Waking In Wyoming
Last night was not my best sleep. The white noise from the river running was wonderful when I was awake, but too loud and too much like howling wind, so I woke up after only short bursts of slumber. I wish I’d put in my earplugs, I think they would have helped. To top it off, my pad deflated, which just made the bad situation with my back worse.
While the humidity was not much indication, this was our first night at altitude, as Ayres Natural Bridge sits at about 5,000 feet. Usually it’s pretty dry here, but the forecast dew point was actually close to our overnight low. Thankfully, though, dew wasn’t too bad a problem as our tent was dry on top. Since we’re now rather high, it’s time for the peeing to begin, as we have to drink ample water to stay hydrated.
So now you know what motivated me to get up at 6am. After this, I thought about the park gate—didn’t it say they lock the gate between certain hours? Sure enough, the checkin slip says the gate is *locked* from 8pm to 8am—and my notes indicated we needed to leave by 7am! So does that mean we’re stuck here until 8??? Since I didn’t feel a bit like trying to get more sleep and I didn’t know if I should wake Becky up, I needed to investi-gate!
I didn’t want to leave Becky without the car or wake her up, so I decided just to hoof my way to the gate and determine the situation before proceeding. I guess my attempts to get into better shape before we left paid off, since I had hardly any trouble at all hiking the 1/2 mile or so uphill at 5,000 feet to the gate. Turns out it’s electric, and a car parked in front will trigger it—so we can leave anytime we want—fantastic! Now to go get back to Becky and start packing up camp.
By the way it was a beautiful morning, even though a bit overcast. The clouds and the colored light of the rising sun really made the mountain in the distance to the Southeast look dramatic! My hike also caused me to cross paths with several creatures, including a big black beetle and several rabbits.
By the time I returned, Becky was already astir and ready to help break camp. We got everything put together by 7am, but I had to take advantage of the much brighter light to get some photos and video before we left…which didn’t happen until about 7:20 or so.
Pit Stop In Casper
We stopped just inside Casper for gas, mostly so I could clean the windshield and of course, pee again. I really picked the wrong gas station though…an older gentleman stood outside the restroom…and there was a handwritten “OUT OF ORDER” sign on the men’s room door. He sheepishly went into the women’s room, and then came out saying something about the flapper on the toilet…oh man. I walk in, see the cover off of the toilet tank and decide I’ll figure it out, and tried to close the door. Seriously??? The door was not properly hung, so I couldn’t close it! I didn’t have the time to monkey with it, so I closed it as much as possible and hoped for the best. I did have to make sure the flapper in the tank didn’t get hung up on the lever pulling it open, but otherwise everything went fine after that.

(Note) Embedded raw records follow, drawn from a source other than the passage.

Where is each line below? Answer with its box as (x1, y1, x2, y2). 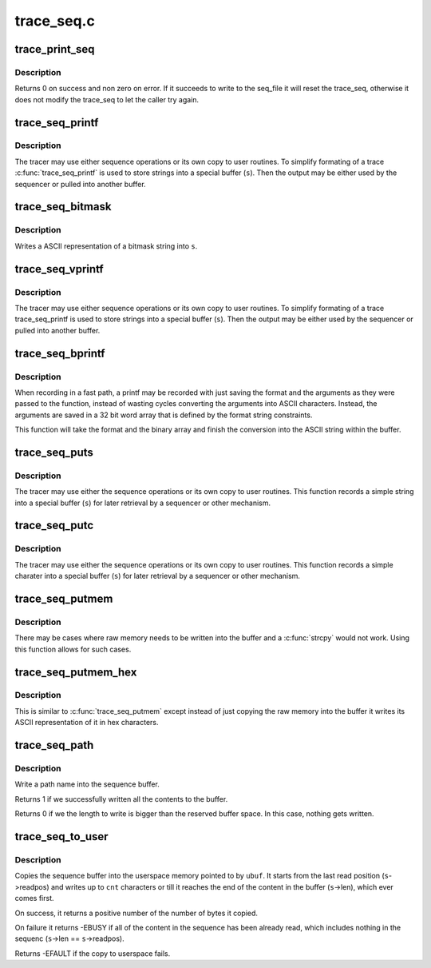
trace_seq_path (14, 739, 94, 752)
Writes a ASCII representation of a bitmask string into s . (14, 241, 198, 251)
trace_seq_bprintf (14, 346, 105, 360)
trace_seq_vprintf (14, 262, 104, 276)
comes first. (14, 894, 54, 903)
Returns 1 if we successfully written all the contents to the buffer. (14, 794, 228, 803)
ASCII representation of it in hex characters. (14, 718, 159, 727)
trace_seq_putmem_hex (14, 665, 137, 679)

I ran back outside to work on the windshield and apologized to Becky for picking the worst possible gas station. I guess it was clean…but they really need a handyman to get things in proper order. Becky came back a couple of country songs later (the pickup truck song really got me working faster) and we got back on the road.
A New Route To Yellowstone (For Us)
Now the usual road to Yellowstone for a lot of people from the East is to cross South Dakota and most of Wyoming on I-90, and then to take either US-16 from Buffalo or US-14 from Rochester. We did that route with US-16 on our first trip back in 2015, passing through Ten Sleep Canyon and Cody. Since we were coming through Casper farther south this time, we would continue to follow US-20 and pass through Cody again. This would give us an opportunity to see some new parts of Wyoming.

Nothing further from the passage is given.